__Problem details__
Within the entries below, please retype exactly the lines starting with the line that has "10201370100 GODIN (62, 232)" and going on through the line that has "Cameras (110, 68, 165, 84)", but not the pictures.

__Provided data__
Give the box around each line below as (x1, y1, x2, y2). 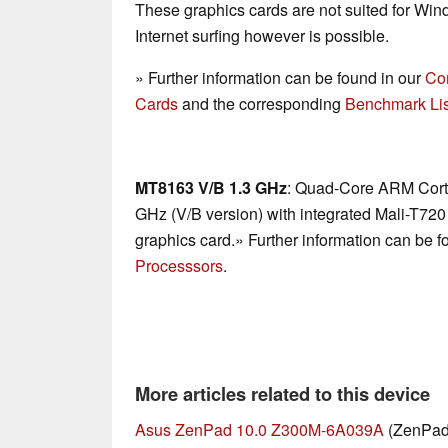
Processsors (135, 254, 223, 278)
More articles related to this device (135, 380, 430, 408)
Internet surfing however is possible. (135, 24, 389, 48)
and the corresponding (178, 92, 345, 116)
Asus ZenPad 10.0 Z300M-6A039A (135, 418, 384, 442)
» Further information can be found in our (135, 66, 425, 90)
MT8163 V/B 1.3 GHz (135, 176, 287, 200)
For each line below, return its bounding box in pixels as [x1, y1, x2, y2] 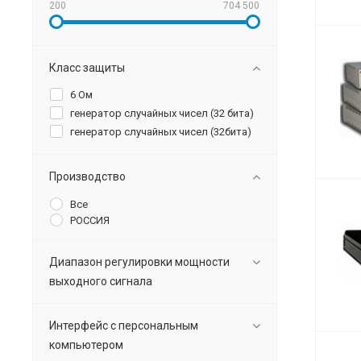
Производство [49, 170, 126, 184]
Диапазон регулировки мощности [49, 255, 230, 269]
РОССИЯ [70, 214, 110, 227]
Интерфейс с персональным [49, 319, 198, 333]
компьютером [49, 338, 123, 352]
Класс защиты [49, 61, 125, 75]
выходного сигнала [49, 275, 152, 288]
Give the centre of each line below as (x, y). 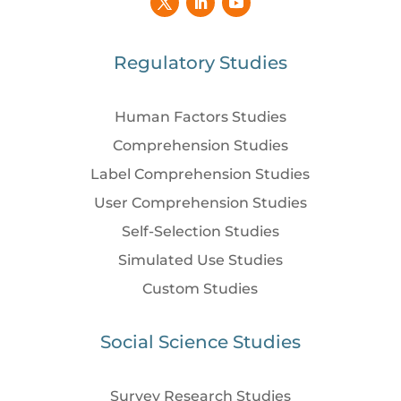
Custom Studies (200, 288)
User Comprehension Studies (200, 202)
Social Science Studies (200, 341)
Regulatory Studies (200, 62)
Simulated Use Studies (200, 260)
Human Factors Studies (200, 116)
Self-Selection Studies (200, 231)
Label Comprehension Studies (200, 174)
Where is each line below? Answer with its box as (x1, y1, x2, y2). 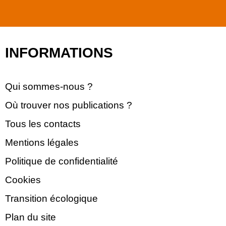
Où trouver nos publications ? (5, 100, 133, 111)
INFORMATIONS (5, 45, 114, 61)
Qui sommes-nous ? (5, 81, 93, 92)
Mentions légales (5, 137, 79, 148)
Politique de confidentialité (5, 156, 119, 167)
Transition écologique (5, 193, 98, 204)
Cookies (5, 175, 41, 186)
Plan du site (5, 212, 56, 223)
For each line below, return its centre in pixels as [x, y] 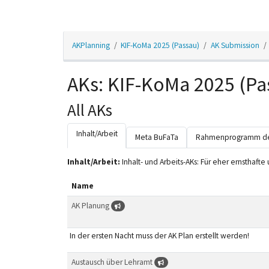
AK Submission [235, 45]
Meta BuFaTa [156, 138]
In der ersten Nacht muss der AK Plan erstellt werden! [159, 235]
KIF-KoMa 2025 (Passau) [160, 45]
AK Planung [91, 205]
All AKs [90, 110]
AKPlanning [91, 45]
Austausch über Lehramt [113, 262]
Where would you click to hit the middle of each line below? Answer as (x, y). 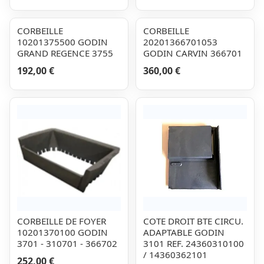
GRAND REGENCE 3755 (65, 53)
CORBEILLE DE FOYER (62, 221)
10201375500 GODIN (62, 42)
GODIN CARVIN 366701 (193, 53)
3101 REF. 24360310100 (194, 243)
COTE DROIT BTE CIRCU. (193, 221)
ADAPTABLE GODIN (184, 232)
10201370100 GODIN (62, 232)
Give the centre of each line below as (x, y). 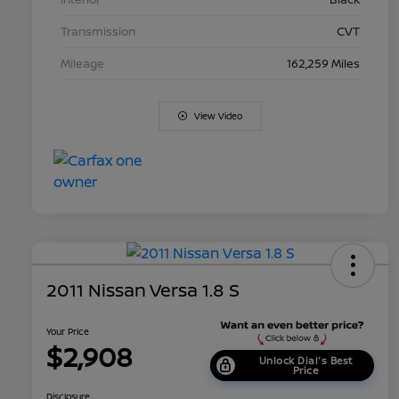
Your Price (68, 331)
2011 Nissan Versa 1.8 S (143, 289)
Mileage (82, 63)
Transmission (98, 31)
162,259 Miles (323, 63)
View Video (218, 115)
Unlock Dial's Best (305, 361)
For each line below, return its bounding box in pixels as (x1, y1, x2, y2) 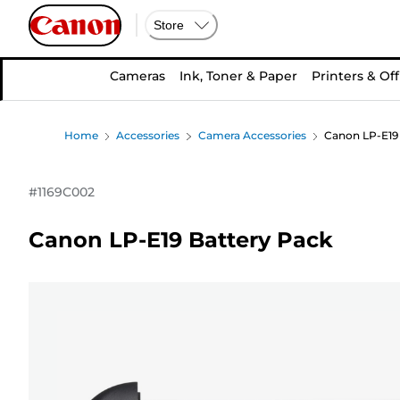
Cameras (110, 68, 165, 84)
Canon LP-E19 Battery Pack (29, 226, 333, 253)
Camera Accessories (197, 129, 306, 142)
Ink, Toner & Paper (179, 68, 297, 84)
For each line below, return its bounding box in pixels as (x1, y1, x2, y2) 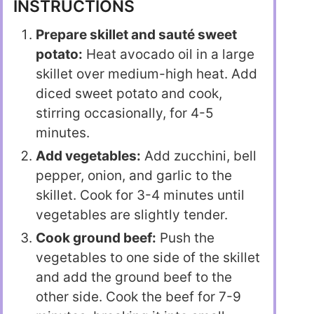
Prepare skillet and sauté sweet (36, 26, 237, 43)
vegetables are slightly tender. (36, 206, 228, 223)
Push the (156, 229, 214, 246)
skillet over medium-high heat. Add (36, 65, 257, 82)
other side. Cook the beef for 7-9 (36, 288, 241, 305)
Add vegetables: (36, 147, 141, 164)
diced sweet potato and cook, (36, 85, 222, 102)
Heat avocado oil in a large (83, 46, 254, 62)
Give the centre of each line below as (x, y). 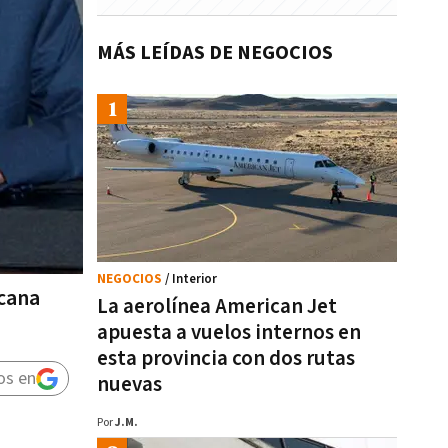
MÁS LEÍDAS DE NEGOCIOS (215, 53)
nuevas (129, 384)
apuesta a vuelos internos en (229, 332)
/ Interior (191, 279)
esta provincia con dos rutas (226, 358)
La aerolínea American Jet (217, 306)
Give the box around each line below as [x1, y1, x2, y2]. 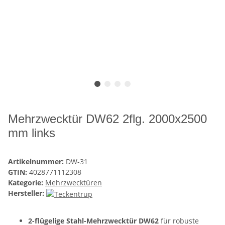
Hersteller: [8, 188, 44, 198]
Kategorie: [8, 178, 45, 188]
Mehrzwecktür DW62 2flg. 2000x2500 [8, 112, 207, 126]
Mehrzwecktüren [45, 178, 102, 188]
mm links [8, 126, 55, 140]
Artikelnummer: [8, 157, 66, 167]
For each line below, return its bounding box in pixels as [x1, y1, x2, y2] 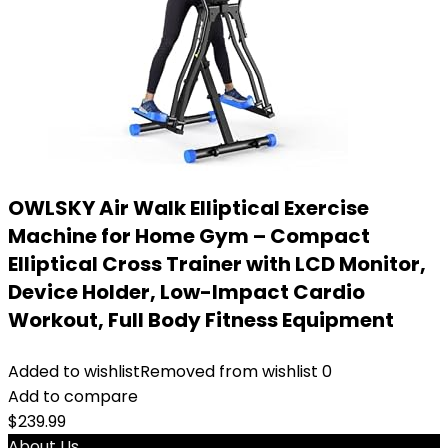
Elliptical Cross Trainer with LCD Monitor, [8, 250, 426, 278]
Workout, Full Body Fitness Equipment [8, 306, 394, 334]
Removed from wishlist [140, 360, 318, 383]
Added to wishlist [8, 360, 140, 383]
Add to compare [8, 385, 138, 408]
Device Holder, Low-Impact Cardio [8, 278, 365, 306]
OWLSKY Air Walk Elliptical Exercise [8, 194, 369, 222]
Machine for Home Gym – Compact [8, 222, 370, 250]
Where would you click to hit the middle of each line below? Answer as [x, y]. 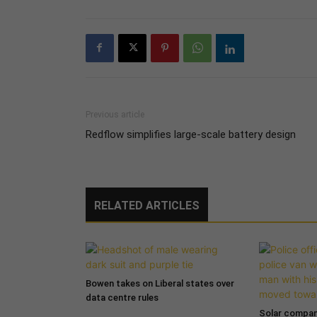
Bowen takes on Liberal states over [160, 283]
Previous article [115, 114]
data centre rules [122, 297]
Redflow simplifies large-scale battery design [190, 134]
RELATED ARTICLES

__Solution__
10201370100 GODIN (62, 232)
Give the centre of each line below as (x, y). 
Your Price (68, 331)
2011 Nissan Versa 1.8 S (143, 289)
Mileage (82, 63)
Transmission (98, 31)
162,259 Miles (323, 63)
View Video (218, 115)
Unlock Dial's Best (305, 361)
For each line below, return its bounding box in pixels as (x1, y1, x2, y2) 
Cameras (110, 68, 165, 84)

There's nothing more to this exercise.